Nous parlons de beaucoup de choses, uniquement en allemand ou presque. Quand je ne comprends pas, il me traduit en francais, sans erreurs, il a lu beaucoup de philosophes francais. Il me demande d'abord pourquoi je veux eventuellement etudier la philosophie, puis je lui detaille l'enseignement francais, il semble rassure et nous envie beaucoup, car en Allemagne, a ce qui pourrait correspondre a la classe de Terminale, la philosophie n'est pas obligatoire. Puis il commence un long monologue, seul. Il m'explique pourquoi il refute Levinas, me donne son interpretation de la philosophie hegelienne, tripote ses bouquins pour me faire comprendre des nuances subtiles entre l'etre et l'apparaitre pour finalenement dire qu'il n'y en a pas, et commence a elaborer son propre systeme philosophique.

Il est fortiche. Il est brillant. Ouah! Je me retrouve dans une petite salle avec un philosophe intime, bienveillant et tres curieux.

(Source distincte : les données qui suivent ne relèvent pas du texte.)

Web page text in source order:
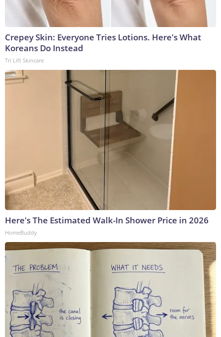
Crepey Skin: Everyone Tries Lotions. Here's What
Koreans Do Instead
Tri Lift Skincare
Here's The Estimated Walk-In Shower Price in 2026
HomeBuddy
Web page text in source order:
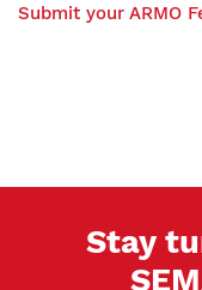
Submit your ARMO
Stay
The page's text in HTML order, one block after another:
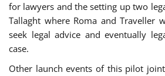
for lawyers and the setting up two
Tallaght where Roma and Traveller
seek legal advice and eventually
case.
Other launch events of this pilot
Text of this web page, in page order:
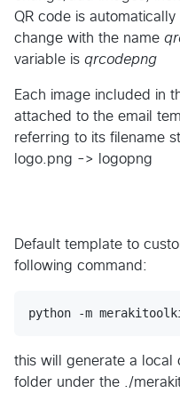
QR code is
change with the name
variable is qrcodepng
Each image included in
attached to the email
referring to its filename
logo.png -> logopng
Default template to
following command:
this will generate a local
folder under the ./
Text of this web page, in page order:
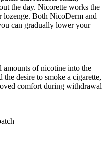
the day. Nicorette works the
lozenge. Both NicoDerm and
can gradually lower your
of nicotine into the
desire to smoke a cigarette,
comfort during withdrawal
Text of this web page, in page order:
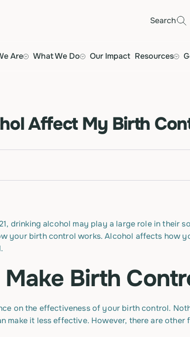
Search
Are What We Do Our Impact Resources
Affect My Birth
drinking alcohol may play a large role in their
your birth control works. Alcohol affects how
Birth
on the effectiveness of your birth control.
make it less effective. However, there are
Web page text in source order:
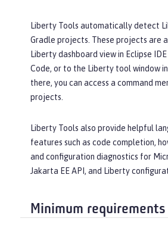
Liberty Tools automatically detect
Gradle projects. These projects are
Liberty dashboard view in Eclipse
Code, or to the Liberty tool window
there, you can access a command
projects.
Liberty Tools also provide helpful
features such as code completion,
and configuration diagnostics for
Jakarta EE API, and Liberty
Minimum requirements
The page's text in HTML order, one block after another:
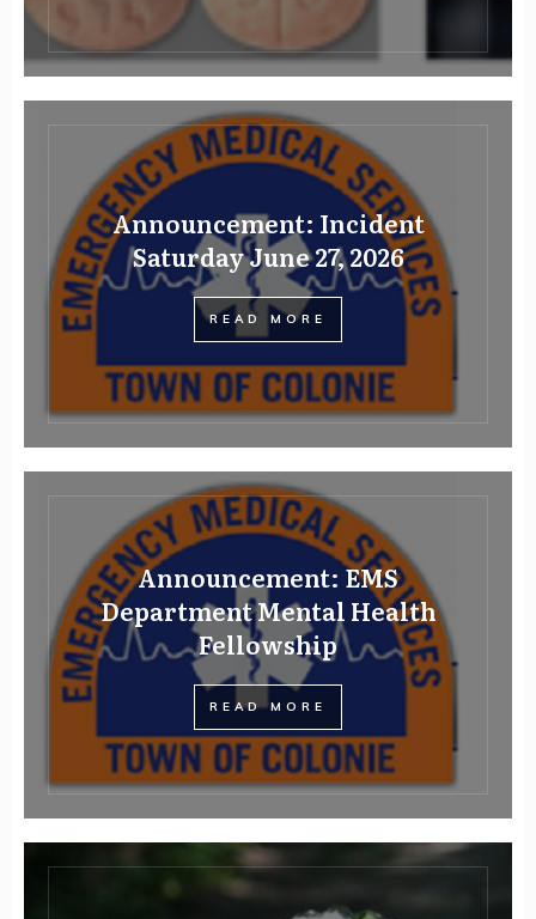
Announcement: Incident
Saturday June 27, 2026
READ MORE
Announcement: EMS
Department Mental Health
Fellowship
READ MORE
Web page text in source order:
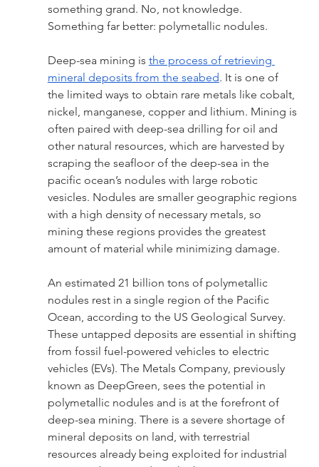
something grand. No, not knowledge.
Something far better: polymetallic nodules.
Deep-sea mining is the process of retrieving
mineral deposits from the seabed. It is one of
the limited ways to obtain rare metals like cobalt,
nickel, manganese, copper and lithium. Mining is
often paired with deep-sea drilling for oil and
other natural resources, which are harvested by
scraping the seafloor of the deep-sea in the
pacific ocean’s nodules with large robotic
vesicles. Nodules are smaller geographic regions
with a high density of necessary metals, so
mining these regions provides the greatest
amount of material while minimizing damage.
An estimated 21 billion tons of polymetallic
nodules rest in a single region of the Pacific
Ocean, according to the US Geological Survey.
These untapped deposits are essential in shifting
from fossil fuel-powered vehicles to electric
vehicles (EVs). The Metals Company, previously
known as DeepGreen, sees the potential in
polymetallic nodules and is at the forefront of
deep-sea mining. There is a severe shortage of
mineral deposits on land, with terrestrial
resources already being exploited for industrial
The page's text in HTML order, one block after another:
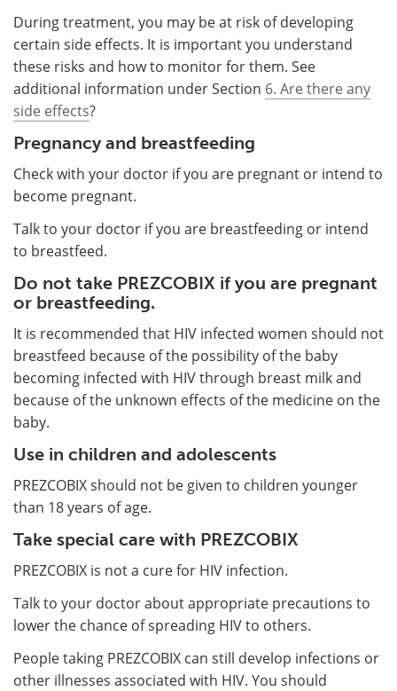
During treatment, you may be at risk of developing
certain side effects. It is important you understand
these risks and how to monitor for them. See
additional information under Section 6. Are there any
side effects?
Pregnancy and breastfeeding
Check with your doctor if you are pregnant or intend to
become pregnant.
Talk to your doctor if you are breastfeeding or intend
to breastfeed.
Do not take PREZCOBIX if you are pregnant
or breastfeeding.
It is recommended that HIV infected women should not
breastfeed because of the possibility of the baby
becoming infected with HIV through breast milk and
because of the unknown effects of the medicine on the
baby.
Use in children and adolescents
PREZCOBIX should not be given to children younger
than 18 years of age.
Take special care with PREZCOBIX
PREZCOBIX is not a cure for HIV infection.
Talk to your doctor about appropriate precautions to
lower the chance of spreading HIV to others.
People taking PREZCOBIX can still develop infections or
other illnesses associated with HIV. You should

Alors quand ca devient trop dur, je me retracte et reflechit sur moi-meme. Voila les plaisirs qu'on peut tirer en melangeant ces deux matieres: celui de poser des concepts plus clairs dans une langue plus minutieuse que la notre. Ca j'adore. En second lieu le partage des cultures. Je lui parle volontiers du fonctionnement l'enseignement. Mais voila. Quelque chose bloque. Comme cet ete, je renonce en moi-meme a la philosophie. Non non trop abstrait. Depuis le debut nous voila assis a parler de tables et de chaises et a reflechir sur leur mode d'existence. Non non. Ca ne correspond pas a mon esprit, c'est autre chose que je veux.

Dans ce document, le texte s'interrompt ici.